Jean-Pierre Lehmann, Président des Vitrines de France, appelle les commerçants à préparer l’avenir dès aujourd’hui.

Jean-Pierre Lehmann

La crise sans précédent que nous vivons provoque l’incertitude du lendemain. C’est pourquoi il m’est difficile de comprendre les déclarations péremptoires et contradictoires des uns et des autres. En ce qui concerne « les Vitrines de France » nous avons beaucoup de difficulté à nous retrouver dans la cacophonie des déclarations des différentes instances représentant le commerce.
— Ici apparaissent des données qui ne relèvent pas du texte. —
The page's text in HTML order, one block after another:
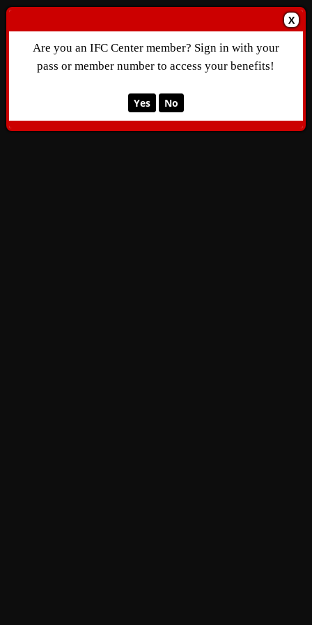
X
Are you an IFC Center member? Sign in with your
pass or member number to access your benefits!
Yes No

Et pour cause :

Qui connait aujourd’hui les conditions dans lesquelles nous pourrons rouvrir les points de vente ? A quelle date exacte et avec quelles restrictions d’accessibilités ?* Soldes ou pas soldes, est-ce que les consommateurs pourront ou oseront s’entasser dans des lieux de commerce ?

Qui connait aujourd’hui les priorités de ces mêmes consommateurs ? Comment peut-on penser sérieusement qu’il y aura une frénésie d’achats dès l’ouverture des portes comme si rien ne s’était passé ? Quelles seront les priorités des consommateurs ?
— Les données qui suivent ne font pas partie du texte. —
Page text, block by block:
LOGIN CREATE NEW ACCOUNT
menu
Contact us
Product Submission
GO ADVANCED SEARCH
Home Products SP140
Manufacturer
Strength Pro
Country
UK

Qui connait aujourd’hui les réactions individuelles de chacun des commerçants et qui peut croire qu’une réglementation éventuelle par les soldes serait respectée par tous alors que chacun voudra, à sa façon, « sauver sa peau » et ceci par tous les moyens qu’il jugera approprié ?

Bien avant cette crise, le comportement de bon nombre de consommateurs avait déjà évolué : on voulait consommer « responsable », « durable », « écologique », « proximité ». On voyait déjà se développer des points de vente virtuels ou physiques de locations, d’occasions, d’échanges, etc. A l’évidence ce mouvement, du fait de cette crise, va croître et embellir et la plupart des points de vente n’y sont pas préparés. C’est pourquoi nous n’imaginons malheureusement pas une ruée sauvage dans les points de vente notamment ceux de l’équipement de la personne (et encore moins pour ceux qui ont une clientèle âgée). Nous pensons qu’il y aura aussi d’abord un réflexe d’épargne chez beaucoup de Français(e)s qui préféreront se constituer ou renforcer « leurs bas de laine » pour des périodes qui s’annoncent pour le moins incertaines.
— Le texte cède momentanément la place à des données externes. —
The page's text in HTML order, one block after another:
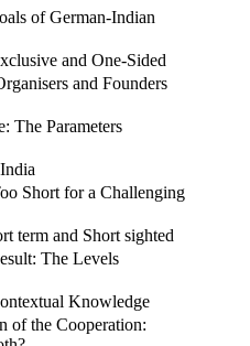
of German-Indian
and One-Sided
and Founders
The Parameters
Short for a Challenging
term and Short sighted
The Levels
Knowledge
of the Cooperation:
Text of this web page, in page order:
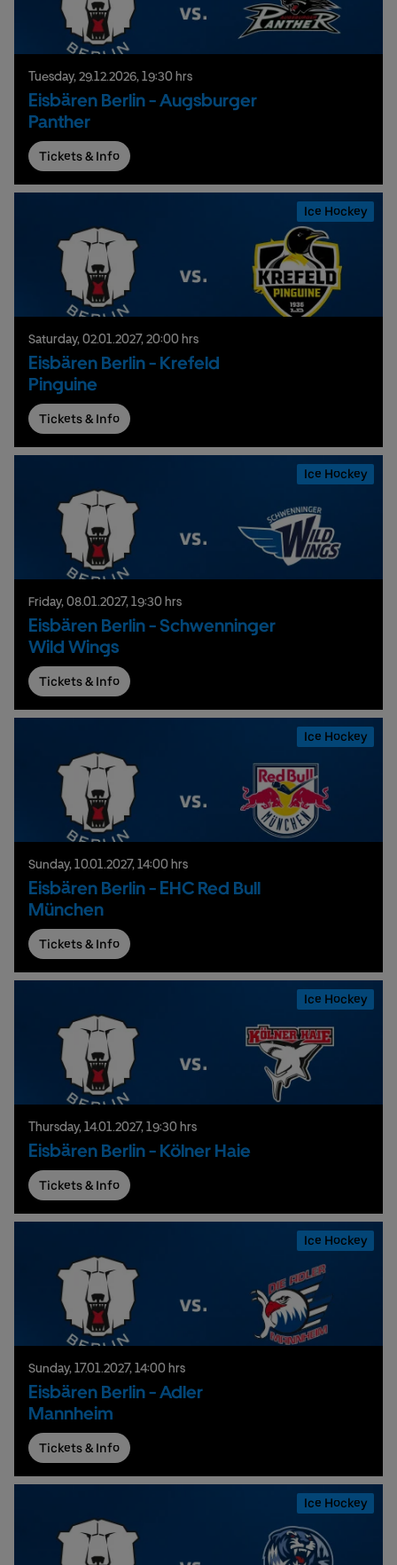
Tuesday, 29.12.2026, 19:30 hrs
Eisbären Berlin - Augsburger
Panther
Tickets & Info
Ice Hockey
Saturday, 02.01.2027, 20:00 hrs
Eisbären Berlin - Krefeld
Pinguine
Tickets & Info
Ice Hockey
Friday, 08.01.2027, 19:30 hrs
Eisbären Berlin - Schwenninger
Wild Wings
Tickets & Info
Ice Hockey
Sunday, 10.01.2027, 14:00 hrs
Eisbären Berlin - EHC Red Bull
München
Tickets & Info
Ice Hockey
Thursday, 14.01.2027, 19:30 hrs
Eisbären Berlin - Kölner Haie
Tickets & Info
Ice Hockey
Sunday, 17.01.2027, 14:00 hrs
Eisbären Berlin - Adler
Mannheim
Tickets & Info
Ice Hockey

La nécessité d’anticiper l’après confinement

En conclusion, plutôt que des débats stériles, il est prioritaire que les commerçants utilisent à plein la période actuelle pour se préparer, se former notamment à la vente à distance, organiser dès maintenant leur point de vente afin de répondre aux mesures d’hygiène qui seront imposées, prévoir avec tous leurs partenaires (mairies, chambres consulaires, managers de centre-ville, etc…) les moyens pratiques notamment de livraison (à domicile, dans des points relais « drive urbain », consignes, etc…) à préparer avec leurs associations de commerçants des outils d’animation commerciale (communication, fidélité, chèques cadeaux, fichiers clients, applications mobile ou site internet…) afin d’inciter les clients à reprendre le chemin de leurs points de vente et d’une façon générale des centres-villes.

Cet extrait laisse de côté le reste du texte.